Produce a faithful copy of the data, one that leaves out the pictures.

+++ Given entries +++

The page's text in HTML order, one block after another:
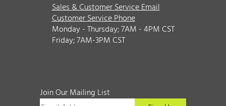
Sales & Customer Service Email
Customer Service Phone
Monday - Thursday; 7AM - 4PM CST
Friday; 7AM-3PM CST
Join Our Mailing List
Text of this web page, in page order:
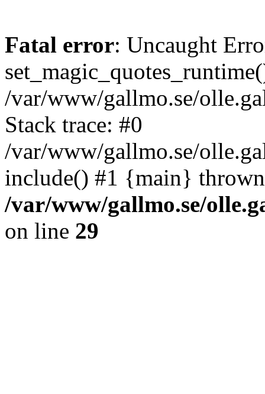
Fatal error: Uncaught
/var/www/gallmo.se/
Stack trace: #0
/var/www/gallmo.se/
include() #1 {main}
/var/www/gallmo.se/
on line 29
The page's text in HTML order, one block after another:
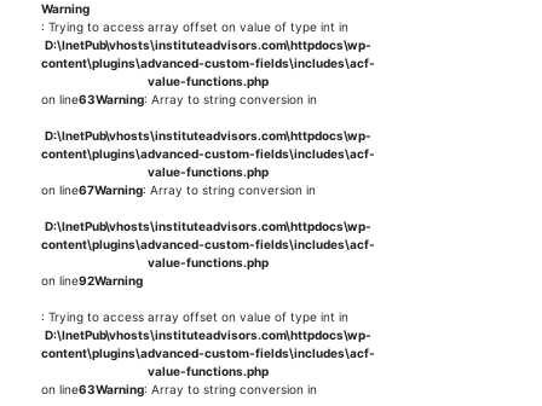
Warning
: Trying to access array offset on value of type int in
D:\InetPub\vhosts\instituteadvisors.com\httpdocs\wp-
content\plugins\advanced-custom-fields\includes\acf-
value-functions.php
on line63Warning: Array to string conversion in
D:\InetPub\vhosts\instituteadvisors.com\httpdocs\wp-
content\plugins\advanced-custom-fields\includes\acf-
value-functions.php
on line67Warning: Array to string conversion in
D:\InetPub\vhosts\instituteadvisors.com\httpdocs\wp-
content\plugins\advanced-custom-fields\includes\acf-
value-functions.php
on line92Warning
: Trying to access array offset on value of type int in
D:\InetPub\vhosts\instituteadvisors.com\httpdocs\wp-
content\plugins\advanced-custom-fields\includes\acf-
value-functions.php
on line63Warning: Array to string conversion in
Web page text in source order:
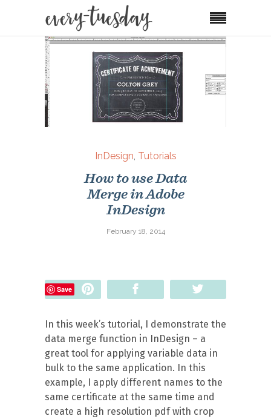
InDesign, Tutorials
How to use Data
Merge in Adobe
InDesign
February 18, 2014
Save
In this week’s tutorial, I demonstrate the
data merge function in InDesign – a
great tool for applying variable data in
bulk to the same application. In this
example, I apply different names to the
same certificate at the same time and
create a high resolution pdf with crop
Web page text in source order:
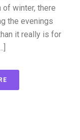
of winter, there
the evenings
it really is for
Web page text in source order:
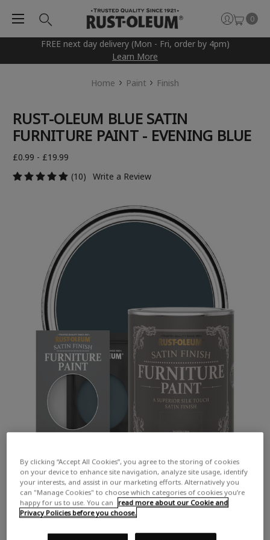
FREE next day delivery (Mon - Fri, order by 4pm)
Learn More
0
Home Paint Finish
RUST-OLEUM BLUE SATIN
FURNITURE PAINT - EVENING BLUE
£0.99 - £19.99
(10)
Write a Review
By clicking “Accept All Cookies”, you agree to the storing of cookies
on your device to enhance site navigation, analyze site usage, identify
your interests, and assist in our marketing efforts. Alternatively you
can "Manage Cookies" to choose which categories of cookies you’re
happy for us to use. You can
read more about our Cookie and
Privacy Policies before you choose.
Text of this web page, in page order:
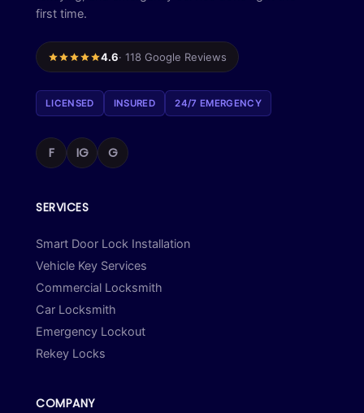
first time.
4.6· 118 Google Reviews
LICENSED INSURED 24/7 EMERGENCY
F IG G
SERVICES
Smart Door Lock Installation
Vehicle Key Services
Commercial Locksmith
Car Locksmith
Emergency Lockout
Rekey Locks
COMPANY
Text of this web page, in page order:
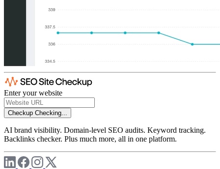
Enter your website
Checkup Checking...
AI brand visibility. Domain-level SEO audits. Keyword tracking.
Backlinks checker. Plus much more, all in one platform.
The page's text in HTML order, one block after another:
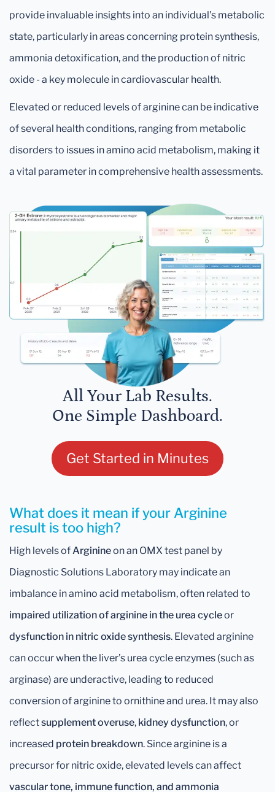
provide invaluable insights into an individual's metabolic
state, particularly in areas concerning protein synthesis,
ammonia detoxification, and the production of nitric
oxide - a key molecule in cardiovascular health.
Elevated or reduced levels of arginine can be indicative
of several health conditions, ranging from metabolic
disorders to issues in amino acid metabolism, making it
a vital parameter in comprehensive health assessments.
All Your Lab Results.
One Simple Dashboard.
Get Started in Minutes
What does it mean if your Arginine
result is too high?
High levels ofArginineon an OMX test panel by
Diagnostic Solutions Laboratory may indicate an
imbalance in amino acid metabolism, often related to
impaired utilization of arginine in the urea cycleor
dysfunction in nitric oxide synthesis. Elevated arginine
can occur when the liver’s urea cycle enzymes (such as
arginase) are underactive, leading to reduced
conversion of arginine to ornithine and urea. It may also
reflectsupplement overuse, kidney dysfunction, or
increased protein breakdown. Since arginine is a
precursor for nitric oxide, elevated levels can affect
vascular tone, immune function, and ammonia
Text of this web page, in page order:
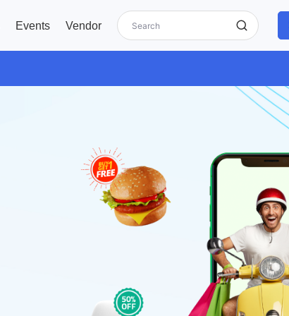
Events Vendor
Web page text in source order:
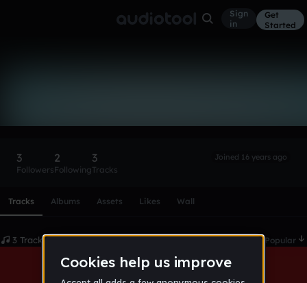
Sign
in
Get
Started
3
Followers
2
Following
3
Tracks
Joined 16 years ago
Tracks Albums Assets Likes Wall
3 Tracks Date Popular
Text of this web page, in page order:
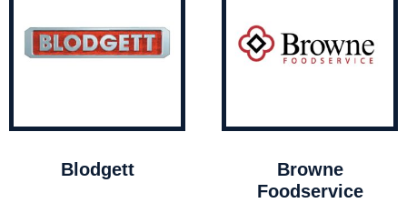
Blodgett
Browne
Foodservice
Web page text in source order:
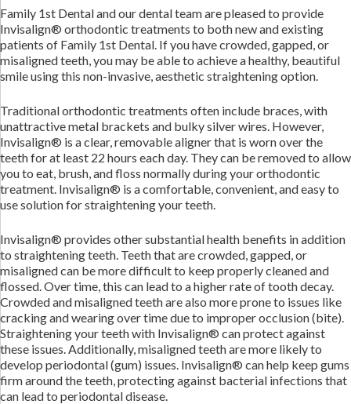
Family 1st Dental and our dental team are pleased to provide
Invisalign® orthodontic treatments to both new and existing
patients of Family 1st Dental. If you have crowded, gapped, or
misaligned teeth, you may be able to achieve a healthy, beautiful
smile using this non-invasive, aesthetic straightening option.
Traditional orthodontic treatments often include braces, with
unattractive metal brackets and bulky silver wires. However,
Invisalign® is a clear, removable aligner that is worn over the
teeth for at least 22 hours each day. They can be removed to allow
you to eat, brush, and floss normally during your orthodontic
treatment. Invisalign® is a comfortable, convenient, and easy to
use solution for straightening your teeth.
Invisalign® provides other substantial health benefits in addition
to straightening teeth. Teeth that are crowded, gapped, or
misaligned can be more difficult to keep properly cleaned and
flossed. Over time, this can lead to a higher rate of tooth decay.
Crowded and misaligned teeth are also more prone to issues like
cracking and wearing over time due to improper occlusion (bite).
Straightening your teeth with Invisalign® can protect against
these issues. Additionally, misaligned teeth are more likely to
develop periodontal (gum) issues. Invisalign® can help keep gums
firm around the teeth, protecting against bacterial infections that
can lead to periodontal disease.
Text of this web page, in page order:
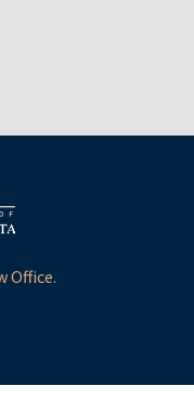
Office.
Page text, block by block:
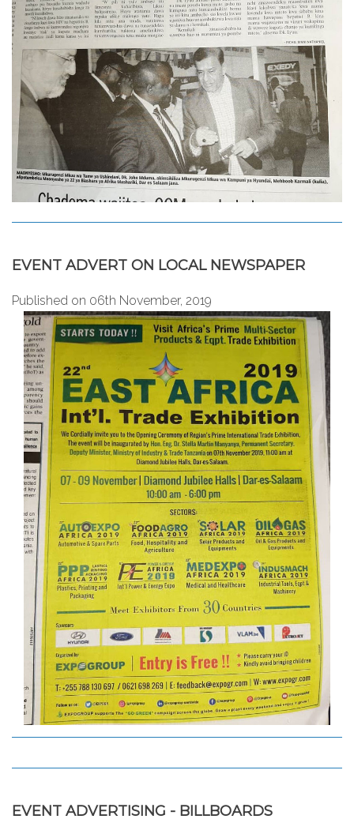
EVENT ADVERT ON LOCAL NEWSPAPER
Published on 06th November, 2019
EVENT ADVERTISING - BILLBOARDS

+++

**Result for this exercise**.
The page's text in HTML order, one block after another:
Sales & Customer Service Email
Customer Service Phone
Monday - Thursday; 7AM - 4PM CST
Friday; 7AM-3PM CST
Join Our Mailing List
Text of this web page, in page order:
Fatal error: Uncaught
/var/www/gallmo.se/
Stack trace: #0
/var/www/gallmo.se/
include() #1 {main}
/var/www/gallmo.se/
on line 29
The page's text in HTML order, one block after another:
Warning
: Trying to access array offset on value of type int in
D:\InetPub\vhosts\instituteadvisors.com\httpdocs\wp-
content\plugins\advanced-custom-fields\includes\acf-
value-functions.php
on line63Warning: Array to string conversion in
D:\InetPub\vhosts\instituteadvisors.com\httpdocs\wp-
content\plugins\advanced-custom-fields\includes\acf-
value-functions.php
on line67Warning: Array to string conversion in
D:\InetPub\vhosts\instituteadvisors.com\httpdocs\wp-
content\plugins\advanced-custom-fields\includes\acf-
value-functions.php
on line92Warning
: Trying to access array offset on value of type int in
D:\InetPub\vhosts\instituteadvisors.com\httpdocs\wp-
content\plugins\advanced-custom-fields\includes\acf-
value-functions.php
on line63Warning: Array to string conversion in
Web page text in source order:
InDesign, Tutorials
How to use Data
Merge in Adobe
InDesign
February 18, 2014
Save
In this week’s tutorial, I demonstrate the
data merge function in InDesign – a
great tool for applying variable data in
bulk to the same application. In this
example, I apply different names to the
same certificate at the same time and
create a high resolution pdf with crop
Web page text in source order:
of winter, there
the evenings
it really is for
Web page text in source order:
FREE next day delivery (Mon - Fri, order by 4pm)
Learn More
0
Home Paint Finish
RUST-OLEUM BLUE SATIN
FURNITURE PAINT - EVENING BLUE
£0.99 - £19.99
(10)
Write a Review
By clicking “Accept All Cookies”, you agree to the storing of cookies
on your device to enhance site navigation, analyze site usage, identify
your interests, and assist in our marketing efforts. Alternatively you
can "Manage Cookies" to choose which categories of cookies you’re
happy for us to use. You can
read more about our Cookie and
Privacy Policies before you choose.
Text of this web page, in page order:
first time.
4.6· 118 Google Reviews
LICENSED INSURED 24/7 EMERGENCY
F IG G
SERVICES
Smart Door Lock Installation
Vehicle Key Services
Commercial Locksmith
Car Locksmith
Emergency Lockout
Rekey Locks
COMPANY
Text of this web page, in page order:
Enter your website
Checkup Checking...
AI brand visibility. Domain-level SEO audits. Keyword tracking.
Backlinks checker. Plus much more, all in one platform.
The page's text in HTML order, one block after another:
provide invaluable insights into an individual's metabolic
state, particularly in areas concerning protein synthesis,
ammonia detoxification, and the production of nitric
oxide - a key molecule in cardiovascular health.
Elevated or reduced levels of arginine can be indicative
of several health conditions, ranging from metabolic
disorders to issues in amino acid metabolism, making it
a vital parameter in comprehensive health assessments.
All Your Lab Results.
One Simple Dashboard.
Get Started in Minutes
What does it mean if your Arginine
result is too high?
High levels ofArginineon an OMX test panel by
Diagnostic Solutions Laboratory may indicate an
imbalance in amino acid metabolism, often related to
impaired utilization of arginine in the urea cycleor
dysfunction in nitric oxide synthesis. Elevated arginine
can occur when the liver’s urea cycle enzymes (such as
arginase) are underactive, leading to reduced
conversion of arginine to ornithine and urea. It may also
reflectsupplement overuse, kidney dysfunction, or
increased protein breakdown. Since arginine is a
precursor for nitric oxide, elevated levels can affect
vascular tone, immune function, and ammonia
Text of this web page, in page order:
Events Vendor
Web page text in source order:
Sign
in
Get
Started
3
Followers
2
Following
3
Tracks
Joined 16 years ago
Tracks Albums Assets Likes Wall
3 Tracks Date Popular
Text of this web page, in page order:
Blodgett
Browne
Foodservice
Web page text in source order:
Family 1st Dental and our dental team are pleased to provide
Invisalign® orthodontic treatments to both new and existing
patients of Family 1st Dental. If you have crowded, gapped, or
misaligned teeth, you may be able to achieve a healthy, beautiful
smile using this non-invasive, aesthetic straightening option.
Traditional orthodontic treatments often include braces, with
unattractive metal brackets and bulky silver wires. However,
Invisalign® is a clear, removable aligner that is worn over the
teeth for at least 22 hours each day. They can be removed to allow
you to eat, brush, and floss normally during your orthodontic
treatment. Invisalign® is a comfortable, convenient, and easy to
use solution for straightening your teeth.
Invisalign® provides other substantial health benefits in addition
to straightening teeth. Teeth that are crowded, gapped, or
misaligned can be more difficult to keep properly cleaned and
flossed. Over time, this can lead to a higher rate of tooth decay.
Crowded and misaligned teeth are also more prone to issues like
cracking and wearing over time due to improper occlusion (bite).
Straightening your teeth with Invisalign® can protect against
these issues. Additionally, misaligned teeth are more likely to
develop periodontal (gum) issues. Invisalign® can help keep gums
firm around the teeth, protecting against bacterial infections that
can lead to periodontal disease.
Text of this web page, in page order:
Office.
Page text, block by block:
EVENT ADVERT ON LOCAL NEWSPAPER
Published on 06th November, 2019
EVENT ADVERTISING - BILLBOARDS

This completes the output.